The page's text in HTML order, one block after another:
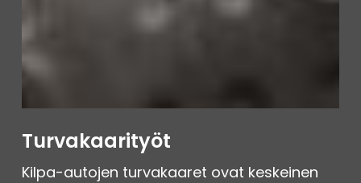
Turvakaarityöt
Kilpa-autojen turvakaaret ovat keskeinen
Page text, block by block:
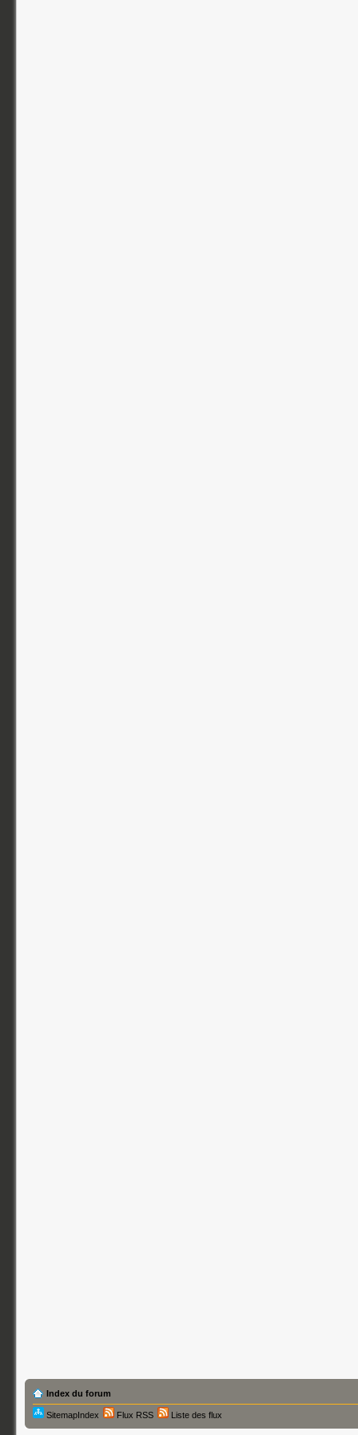
Index du forum
SitemapIndex Flux RSS Liste des flux
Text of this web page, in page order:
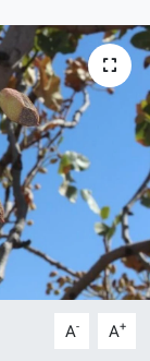
A- A+
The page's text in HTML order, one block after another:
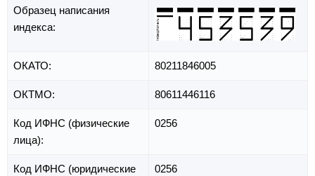
Образец написания
индекса:
ОКАТО: 80211846005
ОКТМО: 80611446116
Код ИФНС (физические
лица):
0256
Код ИФНС (юридические
0256
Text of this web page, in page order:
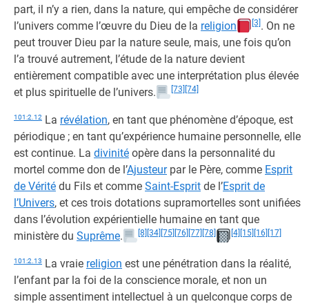
part, il n’y a rien, dans la nature, qui empêche de considérer
l’univers comme l’œuvre du Dieu de la religion [3] . On ne
peut trouver Dieu par la nature seule, mais, une fois qu’on
l’a trouvé autrement, l’étude de la nature devient
entièrement compatible avec une interprétation plus élevée
et plus spirituelle de l’univers.
[73] [74]
101:2.12 La révélation, en tant que phénomène d’époque, est
périodique ; en tant qu’expérience humaine personnelle, elle
est continue. La divinité opère dans la personnalité du
mortel comme don de l’Ajusteurpar le Père, comme Esprit
de Vérité du Fils et comme Saint-Esprit de l’Esprit de
l’Univers, et ces trois dotations supramortelles sont unifiées
dans l’évolution expérientielle humaine en tant que
ministère du Suprême. [8] [34] [75] [76] [77] [78] [4] [15] [16] [17]
101:2.13 La vraie religion est une pénétration dans la réalité,
l’enfant par la foi de la conscience morale, et non un
simple assentiment intellectuel à un quelconque corps de
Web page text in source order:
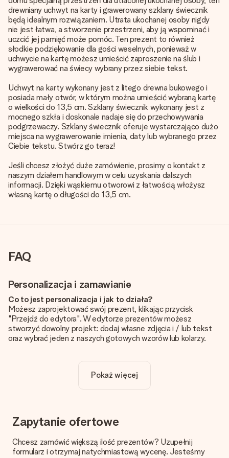
drewniany uchwyt na karty i grawerowany szklany świecznik
będą idealnym rozwiązaniem. Utrata ukochanej osoby nigdy
nie jest łatwa, a stworzenie przestrzeni, aby ją wspominać i
uczcić jej pamięć może pomóc. Ten prezent to również
słodkie podziękowanie dla gości weselnych, ponieważ w
uchwycie na kartę możesz umieścić zaproszenie na ślub i
wygrawerować na świecy wybrany przez siebie tekst.
Uchwyt na karty wykonany jest z litego drewna bukowego i
posiada mały otwór, w którym można umieścić wybraną kartę
o wielkości do 13,5 cm. Szklany świecznik wykonany jest z
mocnego szkła i doskonale nadaje się do przechowywania
podgrzewaczy. Szklany świecznik oferuje wystarczająco dużo
miejsca na wygrawerowanie imienia, daty lub wybranego przez
Ciebie tekstu. Stwórz go teraz!
Jeśli chcesz złożyć duże zamówienie, prosimy o kontakt z
naszym działem handlowym w celu uzyskania dalszych
informacji. Dzięki wąskiemu otworowi z łatwością włożysz
własną kartę o długości do 13,5 cm.
FAQ
Personalizacja i zamawianie
Co to jest personalizacja i jak to działa?
Możesz zaprojektować swój prezent, klikając przycisk
"Przejdź do edytora". W edytorze prezentów możesz
stworzyć dowolny projekt: dodaj własne zdjęcia i / lub tekst
oraz wybrać jeden z naszych gotowych wzorów lub kolarzy.
Cena podana na stronie internetowej obejmuje personalizację
Twojego prezentu - ilość zdjęć lub tekstów nie wpływa na
jakość?
Chcemy mieć pewność, że będziesz w pełni zadowolony ze
wysokiej jakości. Jeśli nie masz pewności co do jakości zdjęcia,
skontaktuj się z naszym działem obsługi klienta i dołącz
Pokaż więcej
Zapytanie ofertowe
Chcesz zamówić większą ilość prezentów? Uzupełnij
formularz i otrzymaj natychmiastową wycenę. Jesteśmy
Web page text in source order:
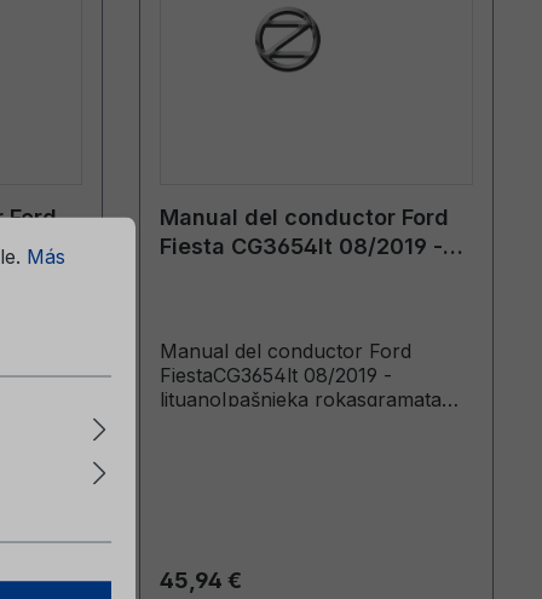
Ford
-
Manual del conductor Ford
Fiesta CG3654lt 08/2019 -
Manual del conductor Ford
FiestaCG3654lt 08/2019 -
lituanoIpašnieka rokasgramata
Precio normal:
45,94 €
Más
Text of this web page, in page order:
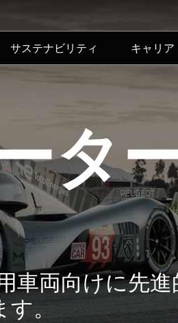
サステナビリティ キャリア
タ
車両向けに先
す。
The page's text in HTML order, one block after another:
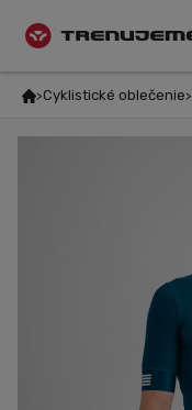
Cyklistické oblečenie
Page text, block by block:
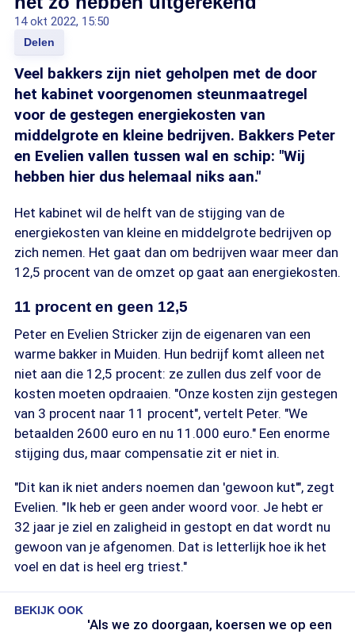
14 okt 2022, 15:50
Delen
Veel bakkers zijn niet geholpen met de door
het kabinet voorgenomen steunmaatregel
voor de gestegen energiekosten van
middelgrote en kleine bedrijven. Bakkers Peter
en Evelien vallen tussen wal en schip: "Wij
hebben hier dus helemaal niks aan."
Het kabinet wil de helft van de stijging van de
energiekosten van kleine en middelgrote bedrijven op
zich nemen. Het gaat dan om bedrijven waar meer dan
12,5 procent van de omzet op gaat aan energiekosten.
11 procent en geen 12,5
Peter en Evelien Stricker zijn de eigenaren van een
warme bakker in Muiden. Hun bedrijf komt alleen net
niet aan die 12,5 procent: ze zullen dus zelf voor de
kosten moeten opdraaien. "Onze kosten zijn gestegen
van 3 procent naar 11 procent", vertelt Peter. "We
betaalden 2600 euro en nu 11.000 euro." Een enorme
stijging dus, maar compensatie zit er niet in.
"Dit kan ik niet anders noemen dan 'gewoon kut'", zegt
Evelien. "Ik heb er geen ander woord voor. Je hebt er
32 jaar je ziel en zaligheid in gestopt en dat wordt nu
gewoon van je afgenomen. Dat is letterlijk hoe ik het
voel en dat is heel erg triest."
BEKIJK OOK
'Als we zo doorgaan, koersen we op een
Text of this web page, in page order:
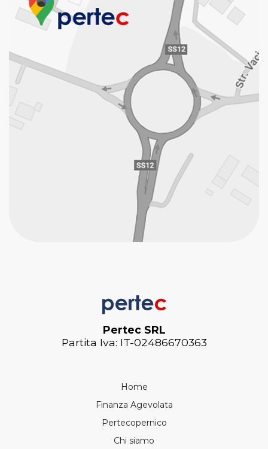
Pertec SRL
Partita Iva: IT-02486670363
Home
Finanza Agevolata
Pertecopernico
Chi siamo
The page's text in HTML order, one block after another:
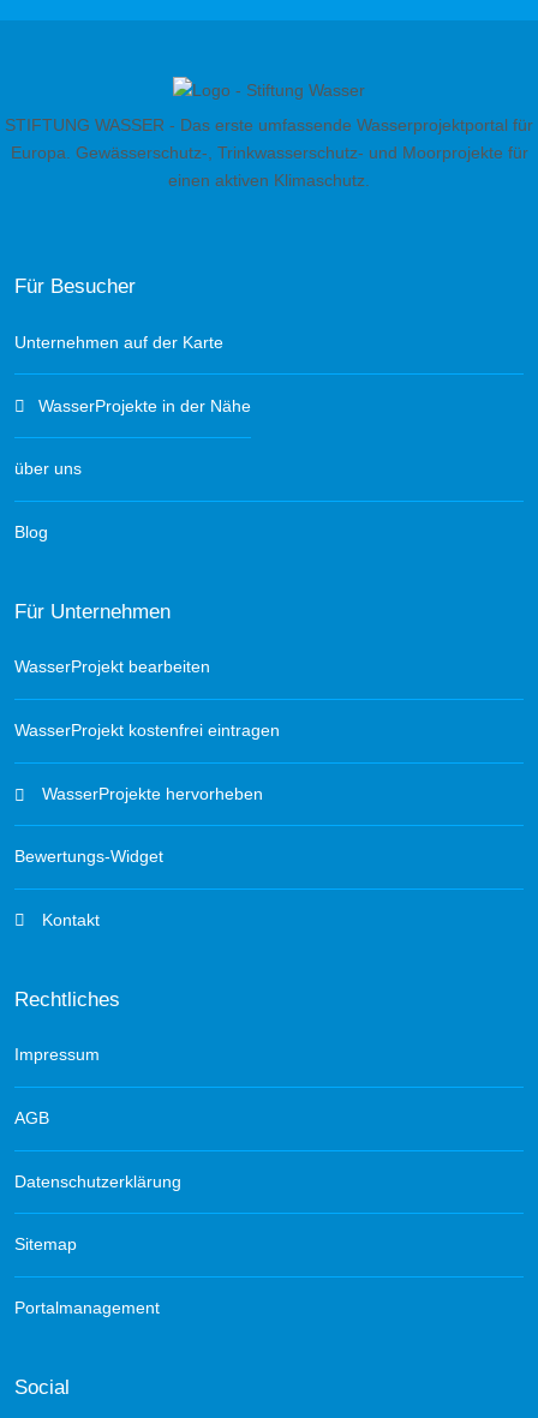
STIFTUNG WASSER - Das erste umfassende Wasserprojektportal für
Europa. Gewässerschutz-, Trinkwasserschutz- und Moorprojekte für
einen aktiven Klimaschutz.
Für Besucher
Unternehmen auf der Karte
WasserProjekte in der Nähe
über uns
Blog
Für Unternehmen
WasserProjekt bearbeiten
WasserProjekt kostenfrei eintragen
WasserProjekte hervorheben
Bewertungs-Widget
Kontakt
Rechtliches
Impressum
AGB
Datenschutzerklärung
Sitemap
Portalmanagement
Social
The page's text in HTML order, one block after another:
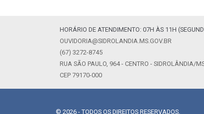
HORÁRIO DE ATENDIMENTO: 07H ÀS 11H
OUVIDORIA@SIDROLANDIA.MS.GOV.BR
(67) 3272-8745
RUA SÃO PAULO, 964 - CENTRO - SIDROLÂNDIA/
CEP 79170-000
© 2026 - TODOS OS DIREITOS RESERVADOS.

-----

◆ **Required action**:
Pictures are to be left out; the listing above is otherwise to be copied exactly.

◆ **Written answer**:
The page's text in HTML order, one block after another:
Turvakaarityöt
Kilpa-autojen turvakaaret ovat keskeinen
Page text, block by block:
Index du forum
SitemapIndex Flux RSS Liste des flux
Text of this web page, in page order:
A- A+
The page's text in HTML order, one block after another:
Образец написания
индекса:
ОКАТО: 80211846005
ОКТМО: 80611446116
Код ИФНС (физические
лица):
0256
Код ИФНС (юридические
0256
Text of this web page, in page order:
part, il n’y a rien, dans la nature, qui empêche de considérer
l’univers comme l’œuvre du Dieu de la religion [3] . On ne
peut trouver Dieu par la nature seule, mais, une fois qu’on
l’a trouvé autrement, l’étude de la nature devient
entièrement compatible avec une interprétation plus élevée
et plus spirituelle de l’univers.
[73] [74]
101:2.12 La révélation, en tant que phénomène d’époque, est
périodique ; en tant qu’expérience humaine personnelle, elle
est continue. La divinité opère dans la personnalité du
mortel comme don de l’Ajusteurpar le Père, comme Esprit
de Vérité du Fils et comme Saint-Esprit de l’Esprit de
l’Univers, et ces trois dotations supramortelles sont unifiées
dans l’évolution expérientielle humaine en tant que
ministère du Suprême. [8] [34] [75] [76] [77] [78] [4] [15] [16] [17]
101:2.13 La vraie religion est une pénétration dans la réalité,
l’enfant par la foi de la conscience morale, et non un
simple assentiment intellectuel à un quelconque corps de
Web page text in source order:
drewniany uchwyt na karty i grawerowany szklany świecznik
będą idealnym rozwiązaniem. Utrata ukochanej osoby nigdy
nie jest łatwa, a stworzenie przestrzeni, aby ją wspominać i
uczcić jej pamięć może pomóc. Ten prezent to również
słodkie podziękowanie dla gości weselnych, ponieważ w
uchwycie na kartę możesz umieścić zaproszenie na ślub i
wygrawerować na świecy wybrany przez siebie tekst.
Uchwyt na karty wykonany jest z litego drewna bukowego i
posiada mały otwór, w którym można umieścić wybraną kartę
o wielkości do 13,5 cm. Szklany świecznik wykonany jest z
mocnego szkła i doskonale nadaje się do przechowywania
podgrzewaczy. Szklany świecznik oferuje wystarczająco dużo
miejsca na wygrawerowanie imienia, daty lub wybranego przez
Ciebie tekstu. Stwórz go teraz!
Jeśli chcesz złożyć duże zamówienie, prosimy o kontakt z
naszym działem handlowym w celu uzyskania dalszych
informacji. Dzięki wąskiemu otworowi z łatwością włożysz
własną kartę o długości do 13,5 cm.
FAQ
Personalizacja i zamawianie
Co to jest personalizacja i jak to działa?
Możesz zaprojektować swój prezent, klikając przycisk
"Przejdź do edytora". W edytorze prezentów możesz
stworzyć dowolny projekt: dodaj własne zdjęcia i / lub tekst
oraz wybrać jeden z naszych gotowych wzorów lub kolarzy.
Cena podana na stronie internetowej obejmuje personalizację
Twojego prezentu - ilość zdjęć lub tekstów nie wpływa na
jakość?
Chcemy mieć pewność, że będziesz w pełni zadowolony ze
wysokiej jakości. Jeśli nie masz pewności co do jakości zdjęcia,
skontaktuj się z naszym działem obsługi klienta i dołącz
Pokaż więcej
Zapytanie ofertowe
Chcesz zamówić większą ilość prezentów? Uzupełnij
formularz i otrzymaj natychmiastową wycenę. Jesteśmy
Web page text in source order:
Ford
-
Manual del conductor Ford
Fiesta CG3654lt 08/2019 -
Manual del conductor Ford
FiestaCG3654lt 08/2019 -
lituanoIpašnieka rokasgramata
Precio normal:
45,94 €
Más
Text of this web page, in page order:
サステナビリティ キャリア
タ
車両向けに先
す。
The page's text in HTML order, one block after another:
Cyklistické oblečenie
Page text, block by block:
14 okt 2022, 15:50
Delen
Veel bakkers zijn niet geholpen met de door
het kabinet voorgenomen steunmaatregel
voor de gestegen energiekosten van
middelgrote en kleine bedrijven. Bakkers Peter
en Evelien vallen tussen wal en schip: "Wij
hebben hier dus helemaal niks aan."
Het kabinet wil de helft van de stijging van de
energiekosten van kleine en middelgrote bedrijven op
zich nemen. Het gaat dan om bedrijven waar meer dan
12,5 procent van de omzet op gaat aan energiekosten.
11 procent en geen 12,5
Peter en Evelien Stricker zijn de eigenaren van een
warme bakker in Muiden. Hun bedrijf komt alleen net
niet aan die 12,5 procent: ze zullen dus zelf voor de
kosten moeten opdraaien. "Onze kosten zijn gestegen
van 3 procent naar 11 procent", vertelt Peter. "We
betaalden 2600 euro en nu 11.000 euro." Een enorme
stijging dus, maar compensatie zit er niet in.
"Dit kan ik niet anders noemen dan 'gewoon kut'", zegt
Evelien. "Ik heb er geen ander woord voor. Je hebt er
32 jaar je ziel en zaligheid in gestopt en dat wordt nu
gewoon van je afgenomen. Dat is letterlijk hoe ik het
voel en dat is heel erg triest."
BEKIJK OOK
'Als we zo doorgaan, koersen we op een
Text of this web page, in page order:
Pertec SRL
Partita Iva: IT-02486670363
Home
Finanza Agevolata
Pertecopernico
Chi siamo
The page's text in HTML order, one block after another:
STIFTUNG WASSER - Das erste umfassende Wasserprojektportal für
Europa. Gewässerschutz-, Trinkwasserschutz- und Moorprojekte für
einen aktiven Klimaschutz.
Für Besucher
Unternehmen auf der Karte
WasserProjekte in der Nähe
über uns
Blog
Für Unternehmen
WasserProjekt bearbeiten
WasserProjekt kostenfrei eintragen
WasserProjekte hervorheben
Bewertungs-Widget
Kontakt
Rechtliches
Impressum
AGB
Datenschutzerklärung
Sitemap
Portalmanagement
Social
The page's text in HTML order, one block after another:
HORÁRIO DE ATENDIMENTO: 07H ÀS 11H
OUVIDORIA@SIDROLANDIA.MS.GOV.BR
(67) 3272-8745
RUA SÃO PAULO, 964 - CENTRO - SIDROLÂNDIA/
CEP 79170-000
© 2026 - TODOS OS DIREITOS RESERVADOS.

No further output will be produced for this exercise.